*PROBLEM STATEMENT:* All pictures are to be omitted while the lines starting at the line with "Completed: 2/2021 [43, 379, 123, 391]" and ending at the line with "Tappen van het" in the material below are retyped exactly, both ends included.
::: RECORDS FOR THE TASK :::
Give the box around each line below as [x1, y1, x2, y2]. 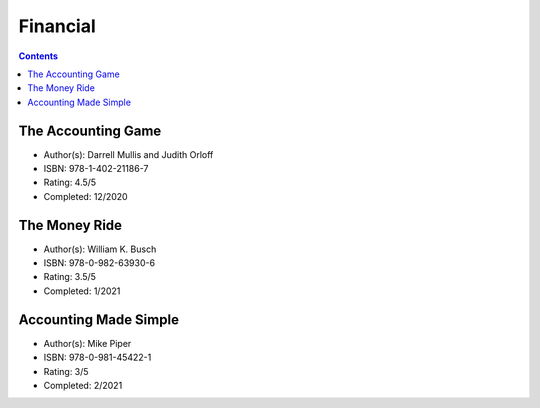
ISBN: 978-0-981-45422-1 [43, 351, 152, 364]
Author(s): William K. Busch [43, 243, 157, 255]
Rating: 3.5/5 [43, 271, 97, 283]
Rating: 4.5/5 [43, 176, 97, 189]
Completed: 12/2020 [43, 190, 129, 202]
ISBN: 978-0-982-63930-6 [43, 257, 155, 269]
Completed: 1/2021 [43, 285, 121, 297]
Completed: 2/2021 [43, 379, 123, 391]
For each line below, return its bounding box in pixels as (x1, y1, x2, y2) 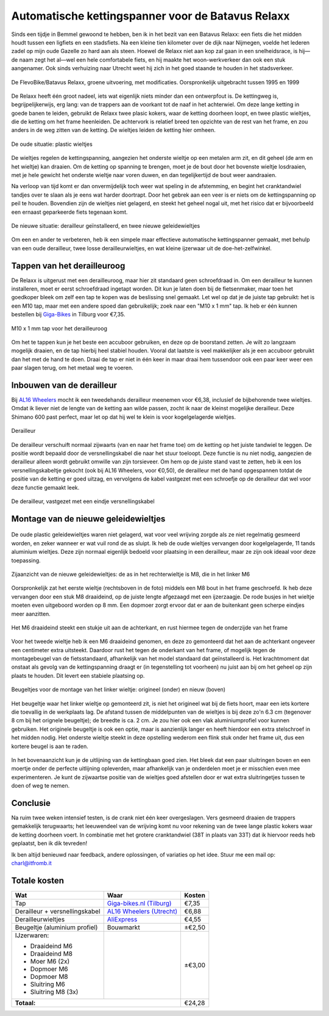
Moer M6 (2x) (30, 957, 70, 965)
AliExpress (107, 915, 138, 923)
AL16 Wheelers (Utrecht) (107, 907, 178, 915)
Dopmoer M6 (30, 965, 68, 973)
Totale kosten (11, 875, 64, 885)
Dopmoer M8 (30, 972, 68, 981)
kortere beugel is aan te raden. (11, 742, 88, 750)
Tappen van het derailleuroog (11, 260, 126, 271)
:::
::: RECORDS FOR THE TASK :::
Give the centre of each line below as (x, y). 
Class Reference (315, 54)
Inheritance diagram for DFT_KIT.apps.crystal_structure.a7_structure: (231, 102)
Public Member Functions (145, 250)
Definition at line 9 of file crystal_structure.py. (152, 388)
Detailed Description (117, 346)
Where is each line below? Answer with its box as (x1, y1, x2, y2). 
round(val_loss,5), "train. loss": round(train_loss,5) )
:::
::: RECORDS FOR THE TASK :::
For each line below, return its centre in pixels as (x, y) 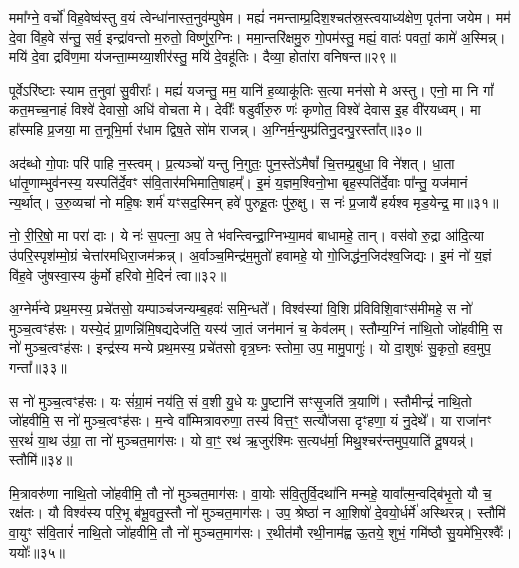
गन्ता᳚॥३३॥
:::
*SOLUTION FOR THIS EXERCISE:*
Completed: 2/2021 [43, 379, 123, 391]
For each line below, return its bounding box in pixels as (x1, y1, x2, y2) 
Moer M6 (2x) (30, 957, 70, 965)
AliExpress (107, 915, 138, 923)
AL16 Wheelers (Utrecht) (107, 907, 178, 915)
Dopmoer M6 (30, 965, 68, 973)
Totale kosten (11, 875, 64, 885)
Dopmoer M8 (30, 972, 68, 981)
kortere beugel is aan te raden. (11, 742, 88, 750)
Tappen van het derailleuroog (11, 260, 126, 271)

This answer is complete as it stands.